Print version ISSN 1415-790X

Rev. bras. epidemiol. vol.12 n.1 São Paulo Mar. 2009

http://dx.doi.org/10.1590/S1415-790X2009000100004 

ARTIGOS ORIGINAIS

 

A infecção tuberculosa e o tempo de prisão da população carcerária dos Distritos Policiais da zona oeste da cidade de São Paulo

 

 

Péricles Alves NogueiraI; Regina Maura Cabral de Melo AbrahãoII

IDepartamento de Epidemiologia da Faculdade de Saúde Pública da USP
IIDepartamento de Epidemiologia da Faculdade de Saúde Pública da USP

Correspondência

 

 


RESUMO

INTRODUÇÃO: A tuberculose sempre foi um grave problema de saúde para grupos de pessoas confinadas, especialmente em presídios, devido à sua transmissão respiratória.
OBJETIVO: Verificar a associação entre o tempo de prisão e a taxa de infecção tuberculosa na população carcerária dos Distritos Policiais da zona oeste da cidade de São Paulo.
METODOLOGIA:Foi realizado um estudo observacional, no período de março de 2000 a maio de 2001, com a aplicação de um inquérito individual e da prova tuberculínica (PPD-RT23 - 2UT/0.1ml) nos detentos.
RESULTADOS E DISCUSSÃO: Do total de 1.052 presos entrevistados, 932 concordaram em fazer a prova tuberculínica e, destes, 64,5% estavam infectados. Para as análises, os detentos foram classificados como primários e reincidentes e como não reatores e reatores à prova tuberculínica, segundo o tempo de prisão. Entre os 134 detentos primários que estavam presos há menos de 60 dias, 40,3% foram reatores ao PPD e dos 53 com mais de 366 dias de prisão a percentagem de reatores foi de 62,3%. Entre os 146 detentos reincidentes presos há menos de 60 dias, 72,6% foram reatores ao PPD e dos 25 com mais de 366 dias de prisão, 100,0% estava infectado. Em todos os períodos de permanência na prisão, os detentos reincidentes tiveram maior percentagem de infecção tuberculosa do que os detentos primários. A associação entre tempo de prisão e reatividade ao PPD foi confirmada pelo Teste de Tendência (p<0.001) do programa Epi-Info-6.
CONCLUSÕES:Quanto maior o tempo de prisão, maior a taxa de infecção tuberculosa. Detentos reincidentes são um risco de infecção para os detentos primários.
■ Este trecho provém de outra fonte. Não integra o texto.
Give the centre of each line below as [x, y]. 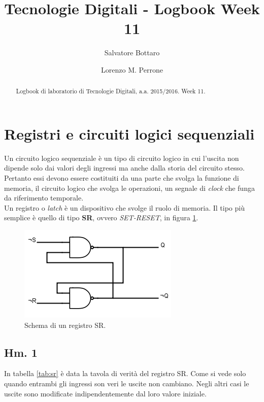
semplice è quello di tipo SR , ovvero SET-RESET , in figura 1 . [101, 217]
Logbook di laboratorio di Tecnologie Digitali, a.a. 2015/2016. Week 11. [111, 91]
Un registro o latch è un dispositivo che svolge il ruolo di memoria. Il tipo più [124, 207]
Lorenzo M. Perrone [132, 69]
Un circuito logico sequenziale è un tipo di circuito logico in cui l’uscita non [122, 158]
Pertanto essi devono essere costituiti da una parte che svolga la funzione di [122, 178]
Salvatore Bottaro [132, 53]
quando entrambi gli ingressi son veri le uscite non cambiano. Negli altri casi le [127, 383]

Palavras-chave: Infecção tuberculosa. Distritos Policiais. Prova tuberculínica. Tempo de prisão.


 

 

Introdução

A tuberculose sempre foi um grave problema de saúde para grupos de pessoas que permanecem confinadas, especialmente em presídios, devido à sua transmissão respiratória. Por este motivo, uma atenção especial deve ser dispensada a esta população1-4.

Estima-se que a população mundial encarcerada esteja em torno de 8 a 10 milhões de presos, sendo que metade destes está nos Estados Unidos da América (1,9 milhões), China (1,4 milhões) e Rússia (1 milhão)5-7. O Brasil ocupa o quarto lugar entre os países com maior população prisional, registrando em 2006 uma população de 401.236 presos, dos quais 85,6% estavam alojados no sistema penitenciário e os demais 15,4% em delegacias8. Em 2007 essa população aumentou para 422.590 detentos, sendo que 86,7% estavam no sistema penitenciário e 13,2% em delegacias9.

Os Estados Unidos possuem a maior taxa de população prisional no mundo (686 presos por 100.000 habitantes), seguido pelas Ilhas Cayman (664/100.000) e Rússia (638/100.000). Entretanto, mais de três quintos dos países (62,5%) têm taxas abaixo de 150 detentos por 100.000 habitantes7.

No Brasil, o número de presos por 100.000 habitantes vem crescendo sistematicamente, passando de 108,6 presos por 100.000 habitantes em 1997, para 135,7 em 2001 e para 229,7/100.000 habitantes em 2007. Em números totais, o aumento foi de 170.602 presos em 1997, para 233.859 em 2001 e para 422.590 em 2007, a um custo médio mensal, em reais, equivalentes a U$268,86 dólares por preso2, 9.

Apesar dos esforços conjuntos dos Governos Federal e Estaduais para a construção de novos estabelecimentos prisionais, o déficit de vagas no sistema penitenciário brasileiro cresceu de 96.010 em 1997, para 173.075 em 2007; ou seja, o ingresso de presos no sistema vem acontecendo em ritmo muito mais acelerado do que sua saída2, 9.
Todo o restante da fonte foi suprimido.